▸ **Excerpts from a dataset**:
((

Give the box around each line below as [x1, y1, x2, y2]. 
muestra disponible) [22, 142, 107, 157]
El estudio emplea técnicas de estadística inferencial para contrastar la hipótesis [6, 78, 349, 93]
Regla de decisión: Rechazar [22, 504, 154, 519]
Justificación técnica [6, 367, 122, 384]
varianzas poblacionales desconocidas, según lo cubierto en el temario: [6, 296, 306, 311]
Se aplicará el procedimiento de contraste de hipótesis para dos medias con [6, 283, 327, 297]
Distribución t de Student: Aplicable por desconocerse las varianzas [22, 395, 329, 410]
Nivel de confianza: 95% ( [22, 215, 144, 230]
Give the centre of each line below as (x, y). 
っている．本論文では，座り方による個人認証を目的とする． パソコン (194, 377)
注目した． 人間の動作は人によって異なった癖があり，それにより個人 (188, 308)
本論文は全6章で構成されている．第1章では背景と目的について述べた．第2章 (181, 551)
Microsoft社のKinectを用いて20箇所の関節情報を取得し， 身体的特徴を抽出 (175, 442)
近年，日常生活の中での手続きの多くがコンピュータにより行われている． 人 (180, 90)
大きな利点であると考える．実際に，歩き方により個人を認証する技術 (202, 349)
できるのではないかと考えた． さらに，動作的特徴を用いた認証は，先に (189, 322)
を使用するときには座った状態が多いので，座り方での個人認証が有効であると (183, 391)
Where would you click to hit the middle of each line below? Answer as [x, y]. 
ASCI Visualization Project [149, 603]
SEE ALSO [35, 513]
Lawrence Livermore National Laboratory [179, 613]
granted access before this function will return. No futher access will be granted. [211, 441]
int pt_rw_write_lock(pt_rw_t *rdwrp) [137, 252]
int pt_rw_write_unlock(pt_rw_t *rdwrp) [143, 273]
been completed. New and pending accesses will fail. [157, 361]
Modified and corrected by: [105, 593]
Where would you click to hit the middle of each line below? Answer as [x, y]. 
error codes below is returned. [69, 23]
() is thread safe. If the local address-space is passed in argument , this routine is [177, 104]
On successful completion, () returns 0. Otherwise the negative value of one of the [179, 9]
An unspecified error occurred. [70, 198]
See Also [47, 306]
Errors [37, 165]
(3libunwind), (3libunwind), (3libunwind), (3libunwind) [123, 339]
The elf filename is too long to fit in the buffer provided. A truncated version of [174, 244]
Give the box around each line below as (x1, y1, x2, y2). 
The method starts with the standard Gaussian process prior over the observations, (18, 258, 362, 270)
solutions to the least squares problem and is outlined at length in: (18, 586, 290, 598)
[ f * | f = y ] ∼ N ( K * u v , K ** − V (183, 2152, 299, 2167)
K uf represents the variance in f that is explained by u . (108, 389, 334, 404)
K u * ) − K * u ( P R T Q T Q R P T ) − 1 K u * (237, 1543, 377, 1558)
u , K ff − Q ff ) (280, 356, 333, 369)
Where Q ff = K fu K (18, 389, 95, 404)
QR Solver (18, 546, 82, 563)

))

▸ **BRIEF**:
Give the entries again in full, with nothing changed.

▸ **TASK OUTPUT**:
Give the box around each line below as [x1, y1, x2, y2]. 
muestra disponible) [22, 142, 107, 157]
El estudio emplea técnicas de estadística inferencial para contrastar la hipótesis [6, 78, 349, 93]
Regla de decisión: Rechazar [22, 504, 154, 519]
Justificación técnica [6, 367, 122, 384]
varianzas poblacionales desconocidas, según lo cubierto en el temario: [6, 296, 306, 311]
Se aplicará el procedimiento de contraste de hipótesis para dos medias con [6, 283, 327, 297]
Distribución t de Student: Aplicable por desconocerse las varianzas [22, 395, 329, 410]
Nivel de confianza: 95% ( [22, 215, 144, 230]
Give the centre of each line below as (x, y). 
っている．本論文では，座り方による個人認証を目的とする． パソコン (194, 377)
注目した． 人間の動作は人によって異なった癖があり，それにより個人 (188, 308)
本論文は全6章で構成されている．第1章では背景と目的について述べた．第2章 (181, 551)
Microsoft社のKinectを用いて20箇所の関節情報を取得し， 身体的特徴を抽出 (175, 442)
近年，日常生活の中での手続きの多くがコンピュータにより行われている． 人 (180, 90)
大きな利点であると考える．実際に，歩き方により個人を認証する技術 (202, 349)
できるのではないかと考えた． さらに，動作的特徴を用いた認証は，先に (189, 322)
を使用するときには座った状態が多いので，座り方での個人認証が有効であると (183, 391)
Where would you click to hit the middle of each line below? Answer as [x, y]. 
ASCI Visualization Project [149, 603]
SEE ALSO [35, 513]
Lawrence Livermore National Laboratory [179, 613]
granted access before this function will return. No futher access will be granted. [211, 441]
int pt_rw_write_lock(pt_rw_t *rdwrp) [137, 252]
int pt_rw_write_unlock(pt_rw_t *rdwrp) [143, 273]
been completed. New and pending accesses will fail. [157, 361]
Modified and corrected by: [105, 593]
Where would you click to hit the middle of each line below? Answer as [x, y]. 
error codes below is returned. [69, 23]
() is thread safe. If the local address-space is passed in argument , this routine is [177, 104]
On successful completion, () returns 0. Otherwise the negative value of one of the [179, 9]
An unspecified error occurred. [70, 198]
See Also [47, 306]
Errors [37, 165]
(3libunwind), (3libunwind), (3libunwind), (3libunwind) [123, 339]
The elf filename is too long to fit in the buffer provided. A truncated version of [174, 244]
Give the box around each line below as (x1, y1, x2, y2). 
The method starts with the standard Gaussian process prior over the observations, (18, 258, 362, 270)
solutions to the least squares problem and is outlined at length in: (18, 586, 290, 598)
[ f * | f = y ] ∼ N ( K * u v , K ** − V (183, 2152, 299, 2167)
K uf represents the variance in f that is explained by u . (108, 389, 334, 404)
K u * ) − K * u ( P R T Q T Q R P T ) − 1 K u * (237, 1543, 377, 1558)
u , K ff − Q ff ) (280, 356, 333, 369)
Where Q ff = K fu K (18, 389, 95, 404)
QR Solver (18, 546, 82, 563)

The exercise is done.